Seven resume mistakes recruiters notice in five seconds
The Resume Lab6 min read

From invisible hyphenation artifacts to keyword-stuffed skill lists, the small defects that quietly cost interviews, and how to catch every one.

Recruiters average seconds per resume on the first pass. These are the defects that surface in those seconds, most of them mechanical, all of them fixable tonight.

1. Spelling errors in the first two lines

“Proffesional” in a title is a rejection in one word. Run a real spell check, and remember standard checkers skip ALL-CAPS headings, where typos love to hide.

2. Broken hyphenation from copy-paste

Text imported from an old PDF often carries line-wrap artifacts: “Target- driven”, with a stray space after the hyphen. Both words pass spell check; the sentence still reads broken. Grammar-level checking or a careful read catches it.

3. Keyword-stuffed skill lists

Forty skills, half of them generic words like “get” and “growth” pasted from a job ad, weaken the eight that matter.

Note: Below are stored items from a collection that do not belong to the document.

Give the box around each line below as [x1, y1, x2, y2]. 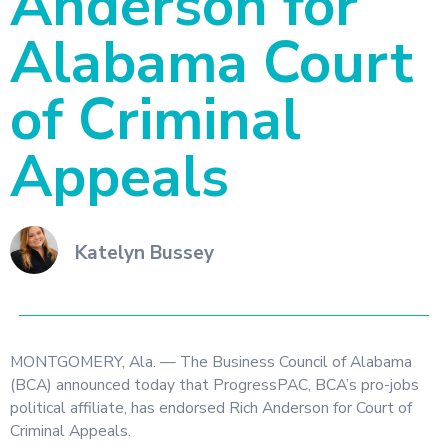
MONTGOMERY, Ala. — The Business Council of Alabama [10, 351, 412, 373]
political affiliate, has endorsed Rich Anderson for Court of [10, 397, 412, 419]
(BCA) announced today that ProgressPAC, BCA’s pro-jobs [10, 374, 419, 396]
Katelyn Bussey [75, 239, 214, 266]
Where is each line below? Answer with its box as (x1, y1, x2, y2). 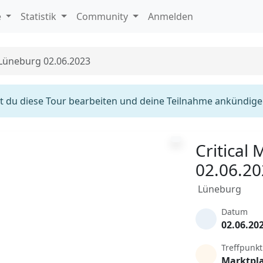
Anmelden (147, 10, 193, 23)
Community (76, 10, 131, 23)
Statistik (21, 10, 59, 23)
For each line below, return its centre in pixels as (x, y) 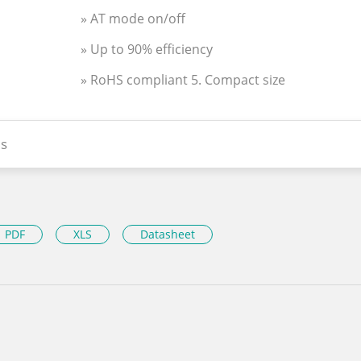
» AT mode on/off (133, 19)
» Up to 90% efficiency (147, 49)
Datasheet (168, 234)
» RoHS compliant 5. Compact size (183, 79)
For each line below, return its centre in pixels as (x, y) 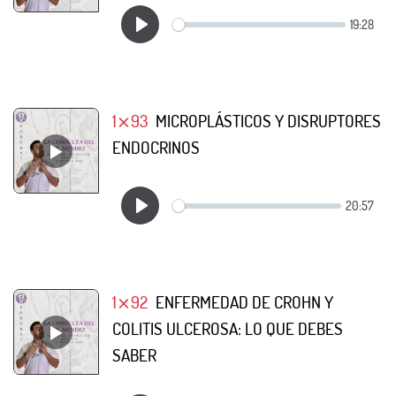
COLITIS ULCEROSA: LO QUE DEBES (228, 328)
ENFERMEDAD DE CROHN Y (244, 302)
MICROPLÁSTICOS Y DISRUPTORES (268, 121)
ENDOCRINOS (156, 147)
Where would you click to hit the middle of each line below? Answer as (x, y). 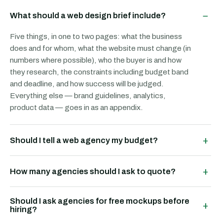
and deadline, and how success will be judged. (87, 84)
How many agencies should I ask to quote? (93, 171)
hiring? (23, 209)
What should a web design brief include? (88, 15)
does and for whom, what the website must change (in (100, 48)
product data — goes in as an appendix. (76, 107)
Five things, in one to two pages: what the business (96, 36)
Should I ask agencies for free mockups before (100, 201)
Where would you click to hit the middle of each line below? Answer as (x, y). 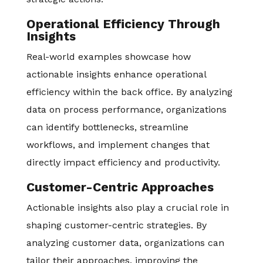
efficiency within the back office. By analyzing (129, 92)
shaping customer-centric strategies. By (116, 225)
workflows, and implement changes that (118, 145)
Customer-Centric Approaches (120, 187)
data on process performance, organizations (126, 109)
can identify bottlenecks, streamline (107, 127)
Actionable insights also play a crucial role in (127, 208)
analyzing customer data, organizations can (125, 243)
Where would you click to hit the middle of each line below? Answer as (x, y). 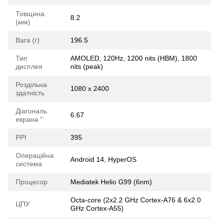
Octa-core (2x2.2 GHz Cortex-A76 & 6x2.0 (136, 200)
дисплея (29, 67)
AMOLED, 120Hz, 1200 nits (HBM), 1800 (134, 58)
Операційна (35, 156)
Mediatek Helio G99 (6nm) (111, 182)
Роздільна (31, 85)
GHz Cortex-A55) (97, 208)
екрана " (29, 120)
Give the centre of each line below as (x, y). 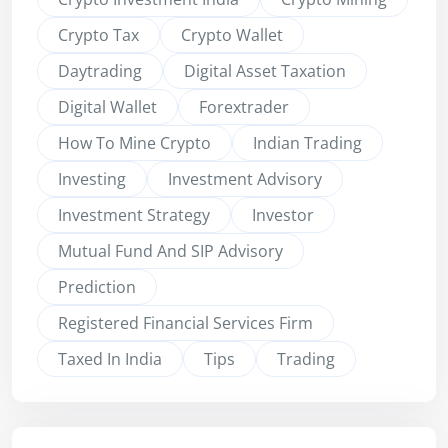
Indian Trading (307, 143)
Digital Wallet (107, 107)
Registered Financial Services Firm (185, 323)
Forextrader (244, 107)
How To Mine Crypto (134, 143)
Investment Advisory (245, 179)
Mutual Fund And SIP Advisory (170, 251)
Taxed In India (110, 359)
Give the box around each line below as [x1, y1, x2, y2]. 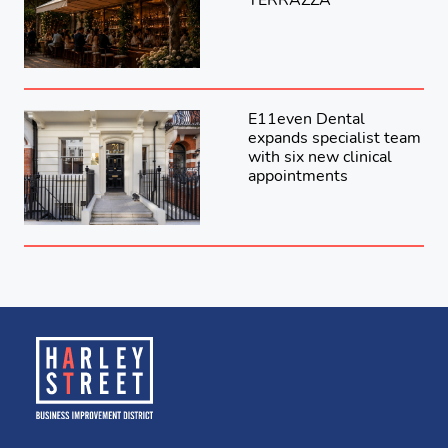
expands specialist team [248, 126, 421, 149]
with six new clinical [248, 145, 392, 168]
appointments [248, 164, 348, 187]
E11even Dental [248, 107, 365, 130]
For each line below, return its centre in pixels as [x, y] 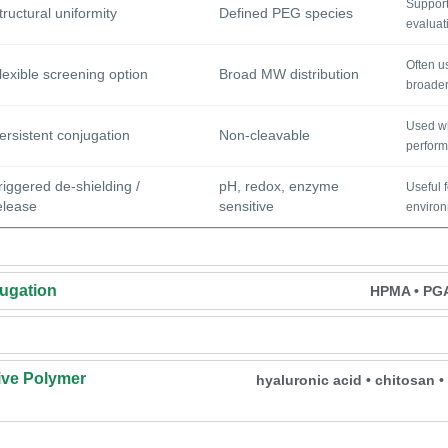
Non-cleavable [264, 136]
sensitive [246, 207]
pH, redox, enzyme [279, 187]
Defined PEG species [286, 14]
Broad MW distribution [289, 75]
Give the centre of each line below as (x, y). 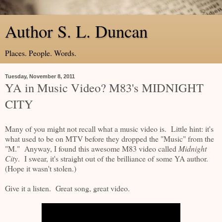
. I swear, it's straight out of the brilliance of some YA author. (114, 158)
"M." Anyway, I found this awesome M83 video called (92, 148)
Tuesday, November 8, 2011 (40, 76)
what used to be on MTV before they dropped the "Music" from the (110, 138)
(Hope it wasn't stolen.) (41, 168)
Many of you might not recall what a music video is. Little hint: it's (109, 128)
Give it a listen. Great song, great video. (67, 188)
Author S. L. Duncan (76, 31)
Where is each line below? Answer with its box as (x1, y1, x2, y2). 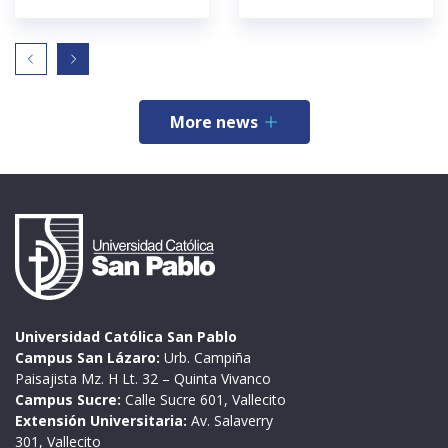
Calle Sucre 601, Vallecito (121, 389, 286, 409)
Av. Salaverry (187, 410, 273, 430)
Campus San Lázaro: (15, 347, 160, 367)
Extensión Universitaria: (15, 410, 187, 430)
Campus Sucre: (15, 389, 121, 409)
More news (169, 111, 258, 134)
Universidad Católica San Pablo (15, 326, 237, 346)
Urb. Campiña (160, 347, 251, 367)

Every skill should survive the question: would I defend this in an interview?

4. Bullets without numbers

“Responsible for sales” says nothing. “Signed 20+ venue partners in year one” wins interviews. If a bullet has no number, ask it why.

5. Inconsistent dates and formats

“Jul 2025 – Present” in one entry and “2023-current” in another reads as carelessness. Pick one format; a good template enforces it for you.

6. The wrong file

“resume_final_v3_ACTUAL.docx” as a filename, or a Word file with tracked changes still on. Export a clean PDF named Firstname-Lastname-Resume.pdf.

7. Hidden text tricks

White-text keywords are visible the moment an ATS converts your PDF, the recruiter reads your keyword dump verbatim. There is no version of this that helps you.